Short of declaring war on a neighbour and bombing it, a siege like this is the easiest and cheapest way for one country to wreck another. India has devastated Nepal’s economy, investors have pulled out, energy and infrastructure projects are indefinitely delayed, and development has been pushed back by at least a decade. One of the poorest and most badly governed countries in Asia is even poorer. Its gains in health and education over the past two decades have been eroded.

One of the most sobering aspects of the blockade has been the utter disinterest of the international community. Except for a few development agencies, ‘friendly countries’ were conspicuous by their eerie silence and a notable reluctance to speak out in the might-is-right world of realpolitik.

Willingly or unwillingly, the internationals suspended their disbelief and bought New Delhi’s line that this was all about the politics of the plains. That it wasn’t the whole truth could not have been lost on them, yet they decided to be persuaded by the fiction and keep mum. To be sure, the Nepali government was also responsible for bringing this crisis upon its own people, and doing little to resolve it earlier. Kathmandu still hasn't learnt to negotiate in good faith with the Madhesi parties and proactively offer them respect and representation.
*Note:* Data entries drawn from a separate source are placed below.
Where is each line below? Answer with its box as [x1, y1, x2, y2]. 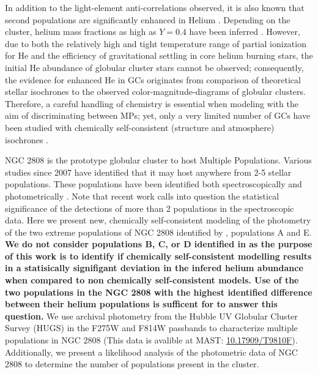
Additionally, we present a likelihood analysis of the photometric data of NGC [5, 345, 298, 358]
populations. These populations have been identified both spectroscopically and [5, 178, 302, 190]
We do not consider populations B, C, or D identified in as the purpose [5, 237, 312, 250]
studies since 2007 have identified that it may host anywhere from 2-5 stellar [5, 165, 292, 178]
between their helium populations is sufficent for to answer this [5, 297, 278, 310]
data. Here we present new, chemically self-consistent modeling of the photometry [5, 214, 311, 226]
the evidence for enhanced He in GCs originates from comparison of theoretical [5, 73, 301, 86]
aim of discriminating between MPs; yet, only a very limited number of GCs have [5, 109, 311, 122]
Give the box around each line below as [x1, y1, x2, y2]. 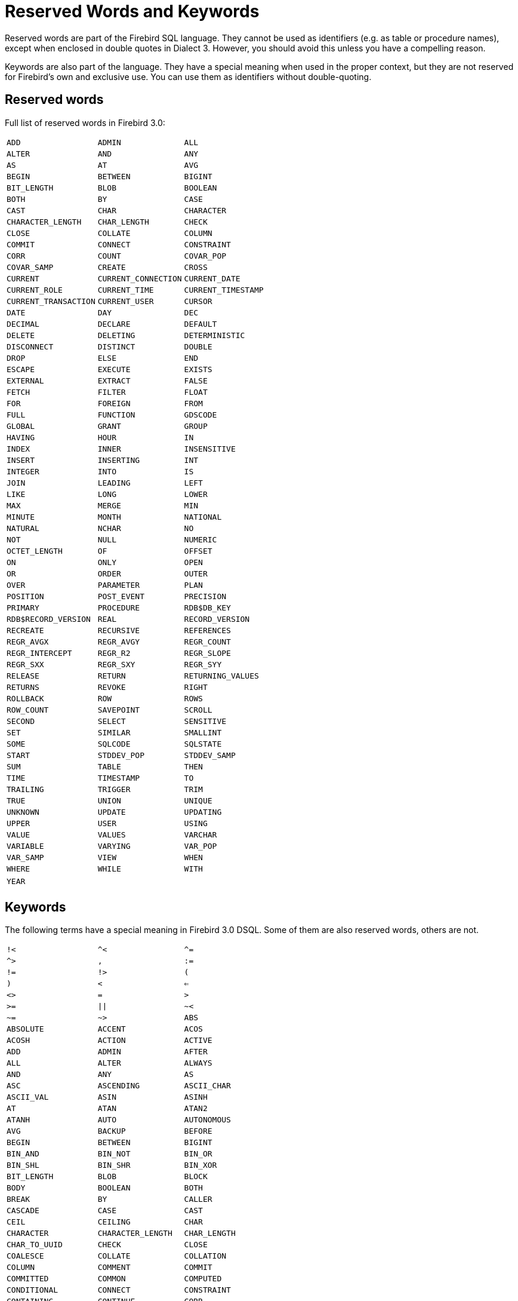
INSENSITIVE [184, 444, 236, 453]
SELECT [97, 716, 126, 726]
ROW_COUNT [7, 705, 49, 714]
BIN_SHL [7, 1161, 39, 1170]
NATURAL [7, 523, 39, 533]
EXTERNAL [7, 376, 44, 385]
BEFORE [184, 1127, 212, 1136]
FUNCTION [97, 410, 135, 419]
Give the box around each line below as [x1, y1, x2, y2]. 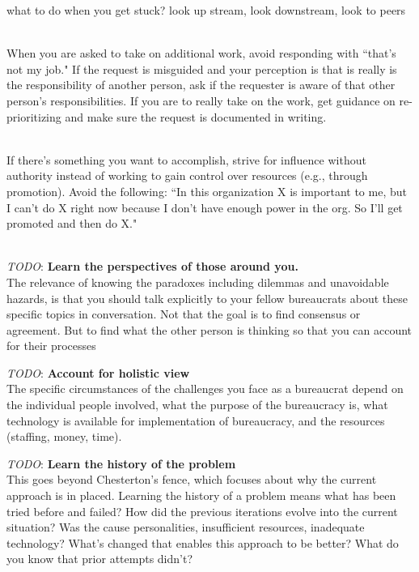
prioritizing [6, 108, 61, 125]
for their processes [6, 337, 96, 354]
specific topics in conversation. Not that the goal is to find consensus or [6, 305, 361, 322]
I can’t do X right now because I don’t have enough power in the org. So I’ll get [6, 198, 403, 216]
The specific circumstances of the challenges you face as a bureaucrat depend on [6, 380, 404, 397]
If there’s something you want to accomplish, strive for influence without [6, 151, 366, 168]
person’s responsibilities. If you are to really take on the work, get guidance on [6, 92, 396, 109]
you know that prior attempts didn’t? [6, 550, 193, 567]
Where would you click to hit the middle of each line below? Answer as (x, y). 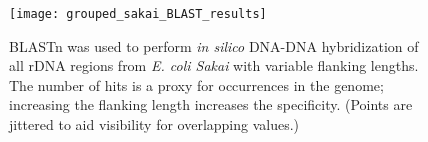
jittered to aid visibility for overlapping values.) (154, 124)
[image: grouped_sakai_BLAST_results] (138, 14)
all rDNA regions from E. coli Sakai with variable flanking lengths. (214, 65)
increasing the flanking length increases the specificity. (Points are (211, 104)
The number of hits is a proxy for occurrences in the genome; (196, 84)
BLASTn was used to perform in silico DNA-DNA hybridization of (214, 45)
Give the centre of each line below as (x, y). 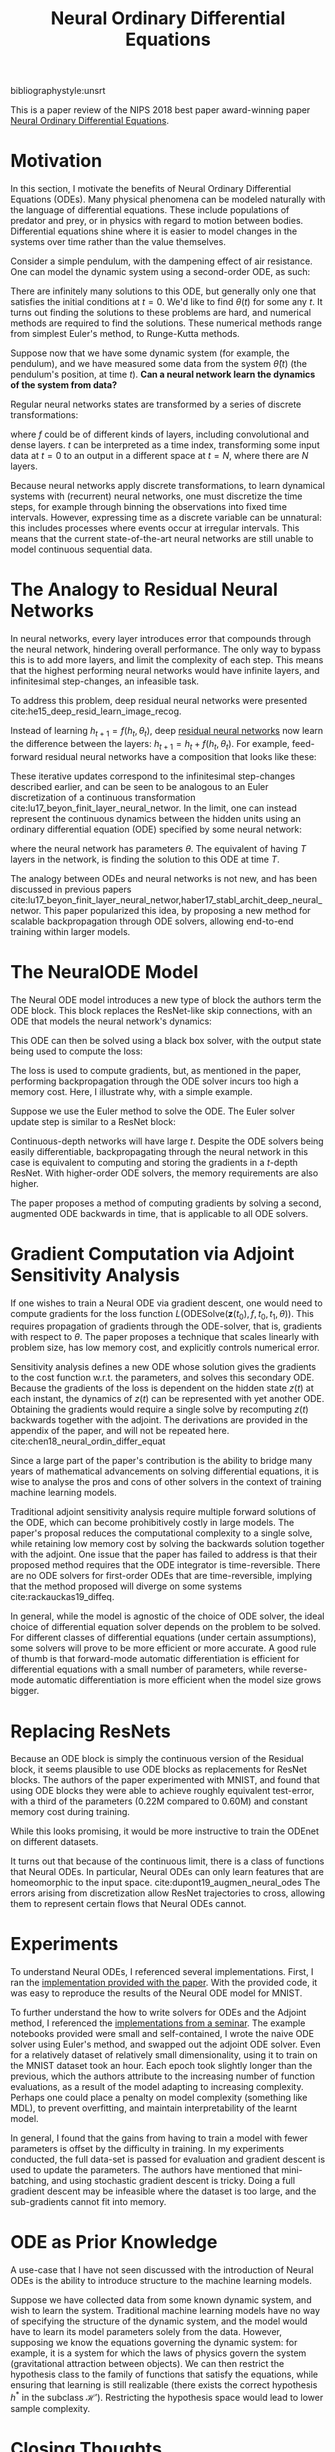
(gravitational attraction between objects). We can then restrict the (147, 2364)
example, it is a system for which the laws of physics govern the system (158, 2353)
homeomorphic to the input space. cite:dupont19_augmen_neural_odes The (165, 1883)
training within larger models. (70, 931)
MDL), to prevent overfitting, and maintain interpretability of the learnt (154, 2108)
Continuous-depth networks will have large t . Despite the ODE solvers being (167, 1141)
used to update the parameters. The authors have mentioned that (145, 2170)
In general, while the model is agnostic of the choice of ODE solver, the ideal (167, 1616)
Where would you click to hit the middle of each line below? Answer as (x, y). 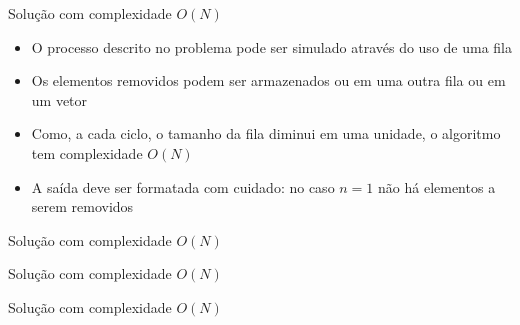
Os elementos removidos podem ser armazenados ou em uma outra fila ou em (268, 80)
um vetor (59, 99)
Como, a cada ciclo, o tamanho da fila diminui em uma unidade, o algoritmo (266, 133)
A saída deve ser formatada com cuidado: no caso (183, 186)
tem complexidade (87, 152)
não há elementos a (437, 186)
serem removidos (82, 206)
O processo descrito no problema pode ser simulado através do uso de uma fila (271, 46)
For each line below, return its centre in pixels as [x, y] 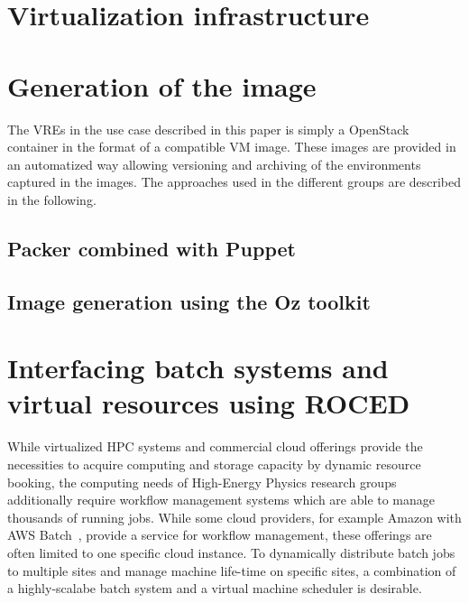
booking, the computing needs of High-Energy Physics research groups [202, 482]
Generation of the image [162, 85]
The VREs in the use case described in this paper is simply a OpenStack [208, 129]
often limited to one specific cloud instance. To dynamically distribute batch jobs [231, 552]
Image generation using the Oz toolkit [189, 301]
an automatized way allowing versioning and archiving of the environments [214, 164]
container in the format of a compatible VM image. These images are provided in [232, 147]
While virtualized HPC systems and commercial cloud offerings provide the [215, 446]
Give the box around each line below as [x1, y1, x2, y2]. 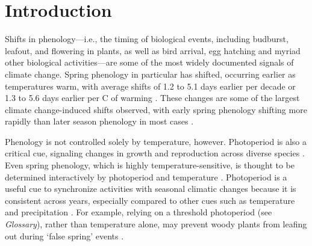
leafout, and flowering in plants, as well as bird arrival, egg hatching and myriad [5, 44, 301, 57]
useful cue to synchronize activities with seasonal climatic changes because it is [5, 182, 296, 195]
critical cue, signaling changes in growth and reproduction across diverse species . [5, 147, 305, 159]
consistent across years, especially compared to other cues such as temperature [5, 194, 295, 206]
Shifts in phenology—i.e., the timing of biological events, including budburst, [5, 32, 289, 45]
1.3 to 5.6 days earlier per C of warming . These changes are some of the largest [5, 91, 300, 104]
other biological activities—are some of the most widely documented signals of [5, 56, 294, 69]
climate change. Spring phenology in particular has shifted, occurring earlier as [5, 67, 296, 80]
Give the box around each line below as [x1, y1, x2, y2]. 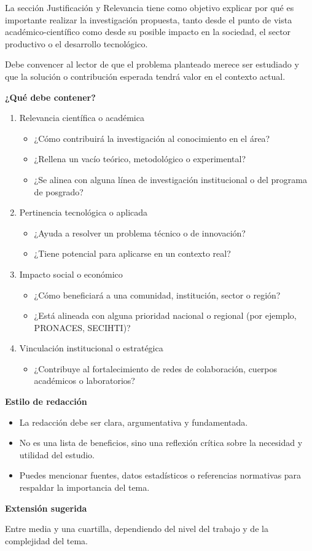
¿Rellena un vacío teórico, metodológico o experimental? [34, 152, 246, 165]
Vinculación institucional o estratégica [19, 342, 163, 354]
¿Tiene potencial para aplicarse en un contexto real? [34, 247, 231, 260]
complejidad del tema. [5, 534, 88, 547]
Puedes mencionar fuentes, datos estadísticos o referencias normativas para [19, 469, 302, 482]
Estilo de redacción [5, 395, 87, 408]
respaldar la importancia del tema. [19, 481, 150, 494]
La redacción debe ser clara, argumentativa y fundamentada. [19, 415, 248, 428]
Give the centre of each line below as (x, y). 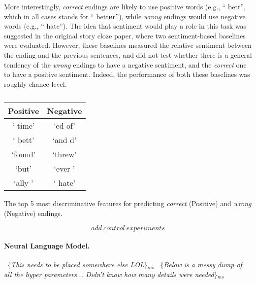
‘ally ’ (23, 183)
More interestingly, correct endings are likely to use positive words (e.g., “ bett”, (125, 6)
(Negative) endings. (33, 213)
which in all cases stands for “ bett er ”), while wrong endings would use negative (125, 16)
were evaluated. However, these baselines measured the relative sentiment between (128, 45)
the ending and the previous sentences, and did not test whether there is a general (128, 54)
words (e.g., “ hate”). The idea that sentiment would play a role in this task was (125, 26)
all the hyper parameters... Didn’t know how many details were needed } (111, 274)
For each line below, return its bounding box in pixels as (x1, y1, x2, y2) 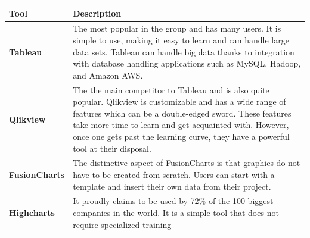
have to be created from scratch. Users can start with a (73, 168, 275, 180)
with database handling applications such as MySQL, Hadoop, (73, 57, 301, 70)
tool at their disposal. (73, 142, 151, 154)
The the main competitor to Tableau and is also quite (73, 83, 269, 96)
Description (73, 7, 122, 19)
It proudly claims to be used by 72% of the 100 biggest (73, 195, 274, 207)
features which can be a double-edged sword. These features (73, 107, 292, 119)
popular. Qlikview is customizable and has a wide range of (73, 95, 286, 108)
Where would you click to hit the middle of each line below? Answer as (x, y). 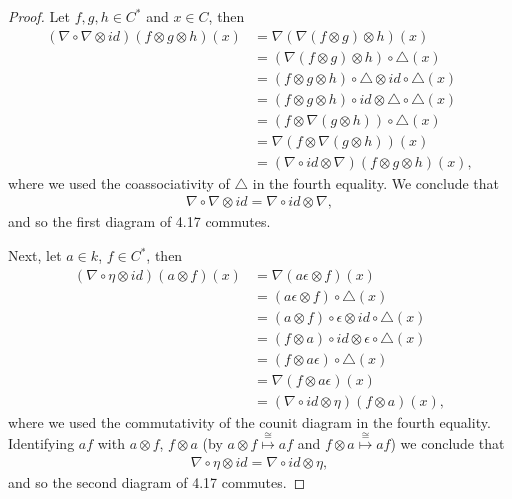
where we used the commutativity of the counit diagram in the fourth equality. (249, 421)
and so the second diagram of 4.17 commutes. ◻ (157, 481)
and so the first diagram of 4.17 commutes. (139, 221)
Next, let (35, 255)
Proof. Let (39, 16)
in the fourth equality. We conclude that (376, 182)
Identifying (41, 443)
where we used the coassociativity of (119, 182)
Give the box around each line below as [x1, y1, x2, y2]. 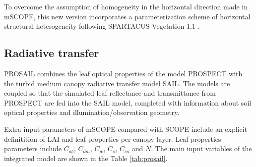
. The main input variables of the [151, 143, 252, 154]
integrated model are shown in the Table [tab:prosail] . [4, 153, 168, 163]
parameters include [4, 143, 62, 154]
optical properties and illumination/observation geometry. [4, 107, 180, 117]
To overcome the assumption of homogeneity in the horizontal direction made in [4, 1, 248, 11]
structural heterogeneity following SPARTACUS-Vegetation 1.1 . [4, 21, 200, 31]
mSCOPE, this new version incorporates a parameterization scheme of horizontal [4, 11, 251, 21]
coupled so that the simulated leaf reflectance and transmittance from [4, 88, 216, 98]
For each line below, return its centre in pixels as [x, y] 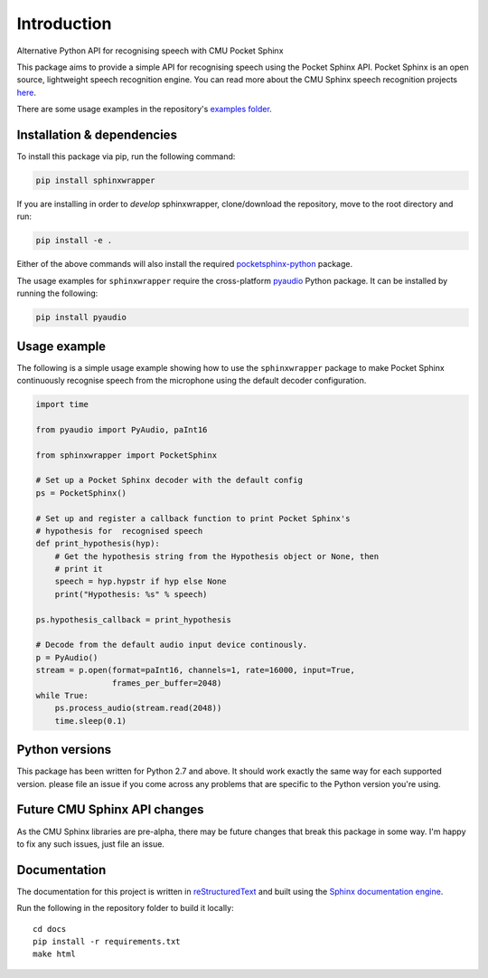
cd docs [50, 929]
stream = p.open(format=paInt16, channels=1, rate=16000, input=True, [196, 670]
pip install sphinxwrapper [95, 180]
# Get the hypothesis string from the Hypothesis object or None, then [217, 556]
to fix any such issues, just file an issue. [90, 844]
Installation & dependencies [97, 134]
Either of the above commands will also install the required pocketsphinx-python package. [184, 264]
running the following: [57, 293]
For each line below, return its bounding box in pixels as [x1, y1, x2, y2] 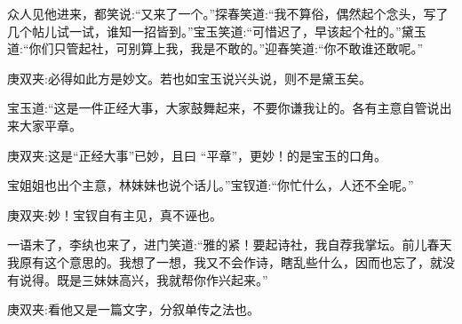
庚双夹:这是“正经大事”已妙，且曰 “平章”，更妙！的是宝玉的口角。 [7, 146, 386, 164]
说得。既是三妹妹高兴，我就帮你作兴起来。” [19, 270, 268, 288]
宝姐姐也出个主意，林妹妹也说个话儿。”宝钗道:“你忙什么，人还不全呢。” [7, 176, 414, 194]
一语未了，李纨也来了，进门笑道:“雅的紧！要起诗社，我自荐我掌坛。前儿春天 [7, 235, 452, 254]
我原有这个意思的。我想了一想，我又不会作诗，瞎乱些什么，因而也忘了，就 [7, 252, 442, 271]
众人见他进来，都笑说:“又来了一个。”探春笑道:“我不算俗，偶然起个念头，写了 [7, 4, 449, 22]
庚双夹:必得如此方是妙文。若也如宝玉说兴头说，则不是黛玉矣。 [7, 68, 371, 87]
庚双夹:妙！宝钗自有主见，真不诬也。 [7, 205, 222, 224]
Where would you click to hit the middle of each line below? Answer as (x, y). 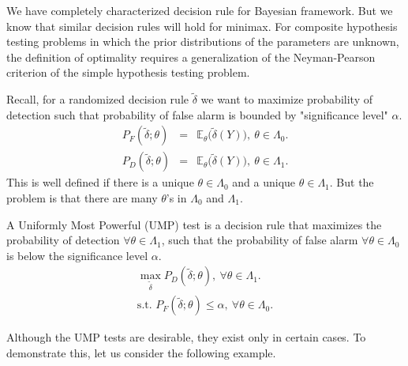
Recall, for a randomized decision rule (97, 99)
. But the (352, 182)
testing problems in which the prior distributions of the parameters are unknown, (203, 42)
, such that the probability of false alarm (260, 240)
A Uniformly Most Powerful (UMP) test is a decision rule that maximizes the (194, 224)
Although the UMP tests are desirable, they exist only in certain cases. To (186, 337)
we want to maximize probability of (286, 99)
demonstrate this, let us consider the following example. (141, 352)
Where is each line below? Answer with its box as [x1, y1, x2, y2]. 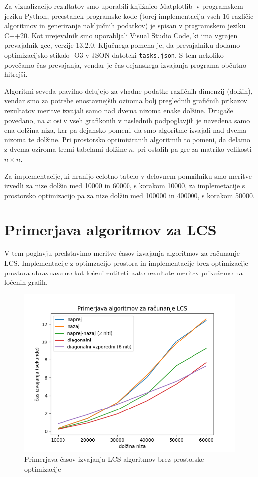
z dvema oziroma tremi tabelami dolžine [4, 144, 127, 154]
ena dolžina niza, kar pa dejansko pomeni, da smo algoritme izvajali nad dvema [4, 125, 247, 135]
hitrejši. [4, 69, 28, 79]
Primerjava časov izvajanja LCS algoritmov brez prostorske [24, 454, 204, 464]
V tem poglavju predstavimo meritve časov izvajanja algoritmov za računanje [4, 248, 240, 258]
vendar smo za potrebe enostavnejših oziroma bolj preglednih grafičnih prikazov [4, 95, 247, 106]
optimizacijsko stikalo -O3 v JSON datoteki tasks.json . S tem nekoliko [4, 49, 224, 60]
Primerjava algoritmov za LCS [4, 219, 217, 239]
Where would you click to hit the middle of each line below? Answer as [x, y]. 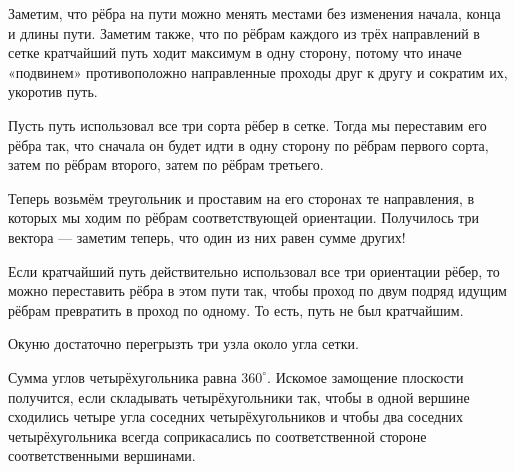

Except for smugglers and organised criminals on both sides of the border, as Om Astha Rai points out, no one gained from the blockade. Everyone lost. Bilateral relations between India and Nepal will be poisoned by distrust for a long time to come, as will the ties between mountains and plains dwellers in Nepal. Madhesi activists who believed in the cause have been humiliated by the climbdown of their leaders, while the people in the plains were forced to endure great hardships and immeasurable suffering. The blockade spanned two governments in Nepal which are to blame for not doing enough to ease the suffering of the people, and for profiting from it by protecting black-marketeers.

The TMLP’s Mahanta Thakur admitted the other day that the blockade had to be called off without the main demands of the Madhesi Front being met. But he tried to put a brave face on it by adding that at least the people in the plains are now more aware of their rights and can’t be pushed around anymore. He’s probably right in that Madhesi leaders who lost in the 2013 elections will get more votes in the next election.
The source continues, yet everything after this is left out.